22 de setembro de 2011 | 11h25

A ordem é clara: reduzir a exposição ao risco. Isso significa que os investidores internacionais estão se desfazendo de ativos emergentes, numa onda de reprecificação motivada pelos temores de recessão global. No ambiente instável gerado pelas dificuldades na Europa e nos Estados Unidos, fica difícil enxergar saída no curto prazo. O Federal Reserve não conseguiu resgatar a confiança dos mercados ao partir para a chamada “Operação Twist” e usar US$ 400 bilhões para alongar o perfil de sua carteira de títulos.

 Ao contrário: a percepção negativa do BC dos Estados Unidos sobre a economia trouxe mais receios. As bolsas europeias caem forte nesta manhã, com perdas de quase 4%. As commodities também enfrentam uma pesada rajada de vendas, incluindo o petróleo e os metais. Somente o dólar se favorece em relação ao euro, à libra e às moedas emergentes – a onda de desvalorização não é exclusividade do real, tanto que o BC da Coreia está intervindo para estancar o declínio do won. “Os investidores estão reduzindo a posição vendida em dólar, enquanto os ativos de risco continuam sendo liquidados”, diz Lee Hardman, estrategista do Bank of Tokyo-Mitsubishi.

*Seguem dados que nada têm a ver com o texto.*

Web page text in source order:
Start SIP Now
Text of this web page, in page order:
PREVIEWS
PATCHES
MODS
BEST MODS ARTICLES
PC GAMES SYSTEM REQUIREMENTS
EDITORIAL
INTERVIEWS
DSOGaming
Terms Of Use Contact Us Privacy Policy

A reação dos mercados não deixa dúvidas: a iniciativa do Fed é considera insuficiente para reativar a combalida economia norte-americana. Na avaliação de Julia Coronado, analista do BNP Paribas, a ação do BC norte-americano não tem conseguido eliminar os temores sobre o cenário global. “Os investidores podem sair dos Treasuries e ir para posições em cash se perceberem que o Fed e outras autoridades monetárias não mostram vontade ou ferramentas para ajudar a economia.”

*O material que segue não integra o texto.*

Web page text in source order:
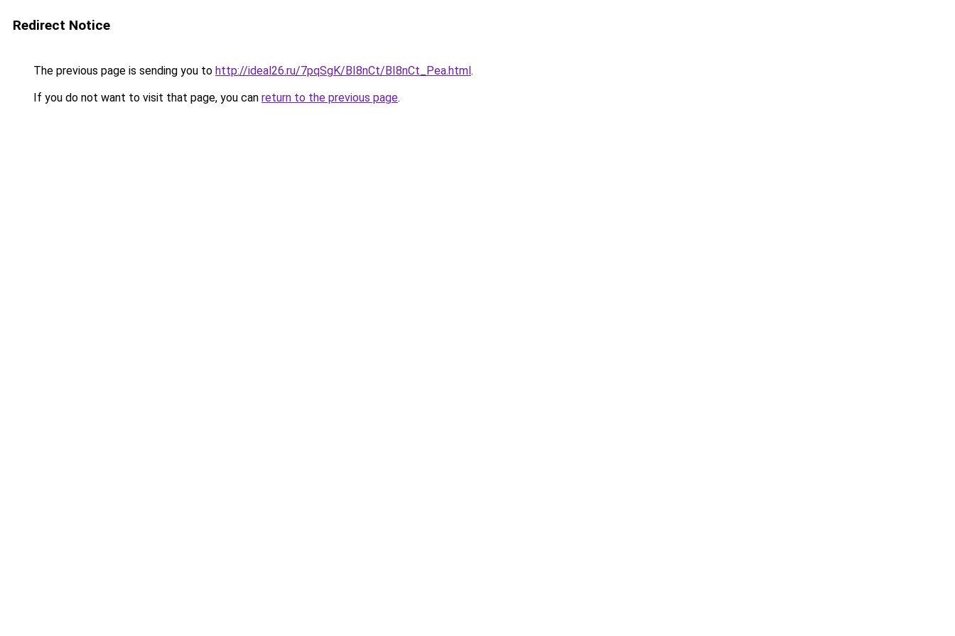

De qualquer forma, os bancos centrais estão se movendo para posturas mais acomodatícias. Está presente a percepção de que o Fed terá de ampliar o arsenal. Enquanto isso, o Banco da Inglaterra flerta cada vez mais com uma nova rodada de alívio quantitativo, o QE2, e o Banco Central Europeu segue comprando títulos da Itália. O Barclays Capital já estima que o BCE partirá para o corte de juros agora em outubro. Além da situação extremamente delicada da Grécia e da zona do euro, o maior risco do momento é de uma nova recessão global.

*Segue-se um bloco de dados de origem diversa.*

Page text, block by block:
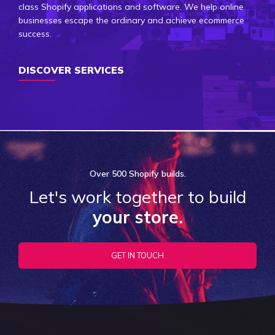
class Shopify applications and software. We help online
businesses escape the ordinary and achieve ecommerce
success.
DISCOVER SERVICES
Over 500 Shopifybuilds.
Let's work together to build
your store.
GET IN TOUCH

Na China, a atividade industrial desacelerou, como mostra o índice preliminar dos gerentes de compras medido pelo HSBC, que caiu para 49,4 em setembro, de 49,9 em agosto. E para quem espera por salvação, o melhor evento do dia fica com a reunião dos Brics (Brasil, Rússia, Índia, China e África do Sul), em Washington. Quem sabe saia daí alguma proposta para ajudar a Europa.